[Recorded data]
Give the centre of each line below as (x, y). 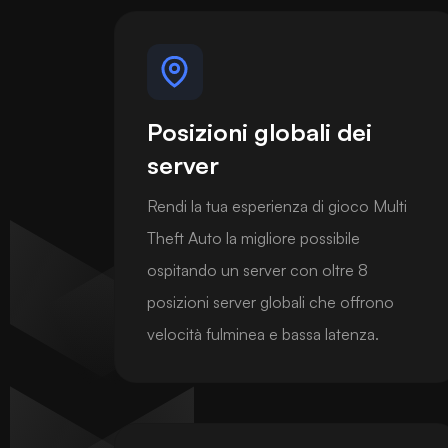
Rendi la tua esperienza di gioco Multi (277, 205)
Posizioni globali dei (259, 131)
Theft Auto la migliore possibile (253, 237)
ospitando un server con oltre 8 (257, 269)
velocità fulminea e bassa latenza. (263, 333)
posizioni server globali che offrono (270, 301)
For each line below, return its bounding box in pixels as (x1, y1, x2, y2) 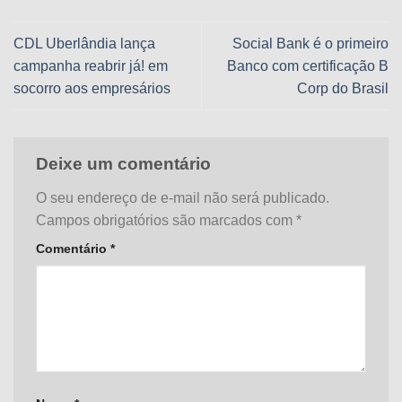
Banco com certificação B (227, 57, 389, 74)
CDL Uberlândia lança (13, 35, 155, 51)
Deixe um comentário (36, 154, 215, 174)
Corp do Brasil (297, 80, 389, 96)
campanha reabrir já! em (13, 57, 168, 74)
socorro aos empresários (13, 80, 178, 96)
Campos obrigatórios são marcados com (36, 212, 296, 228)
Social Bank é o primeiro (232, 35, 389, 51)
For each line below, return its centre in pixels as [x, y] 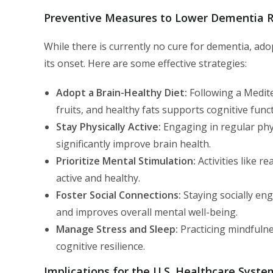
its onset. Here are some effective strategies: [145, 63]
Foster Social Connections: [119, 195]
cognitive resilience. [101, 246]
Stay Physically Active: [108, 126]
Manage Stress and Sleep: [117, 229]
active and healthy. [98, 178]
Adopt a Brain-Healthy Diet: [122, 92]
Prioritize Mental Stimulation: [126, 161]
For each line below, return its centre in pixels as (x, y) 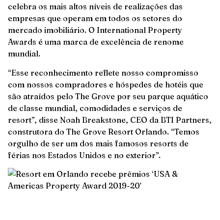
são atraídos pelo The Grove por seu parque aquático (108, 96)
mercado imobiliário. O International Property (95, 30)
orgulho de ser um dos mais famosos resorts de (98, 143)
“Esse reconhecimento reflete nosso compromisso (103, 72)
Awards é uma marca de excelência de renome (96, 42)
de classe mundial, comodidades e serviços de (95, 108)
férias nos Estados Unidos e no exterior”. (84, 155)
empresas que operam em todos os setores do (95, 18)

- TASK TO COMPLETE -
The first line of the entries, the line containing "pixels as (x, y)", and every line between them are to be output exactly; pictures are not.

- EXERCISE RESPONSE -
Give the centre of each line below as (x, y). 
Rendi la tua esperienza di gioco Multi (277, 205)
Posizioni globali dei (259, 131)
Theft Auto la migliore possibile (253, 237)
ospitando un server con oltre 8 (257, 269)
velocità fulminea e bassa latenza. (263, 333)
posizioni server globali che offrono (270, 301)
For each line below, return its bounding box in pixels as (x1, y1, x2, y2) 
Banco com certificação B (227, 57, 389, 74)
CDL Uberlândia lança (13, 35, 155, 51)
Deixe um comentário (36, 154, 215, 174)
Corp do Brasil (297, 80, 389, 96)
campanha reabrir já! em (13, 57, 168, 74)
socorro aos empresários (13, 80, 178, 96)
Campos obrigatórios são marcados com (36, 212, 296, 228)
Social Bank é o primeiro (232, 35, 389, 51)
For each line below, return its centre in pixels as [x, y] 
its onset. Here are some effective strategies: [145, 63]
Foster Social Connections: [119, 195]
cognitive resilience. [101, 246]
Stay Physically Active: [108, 126]
Manage Stress and Sleep: [117, 229]
active and healthy. [98, 178]
Adopt a Brain-Healthy Diet: [122, 92]
Prioritize Mental Stimulation: [126, 161]
For each line below, return its centre in pixels as (x, y) 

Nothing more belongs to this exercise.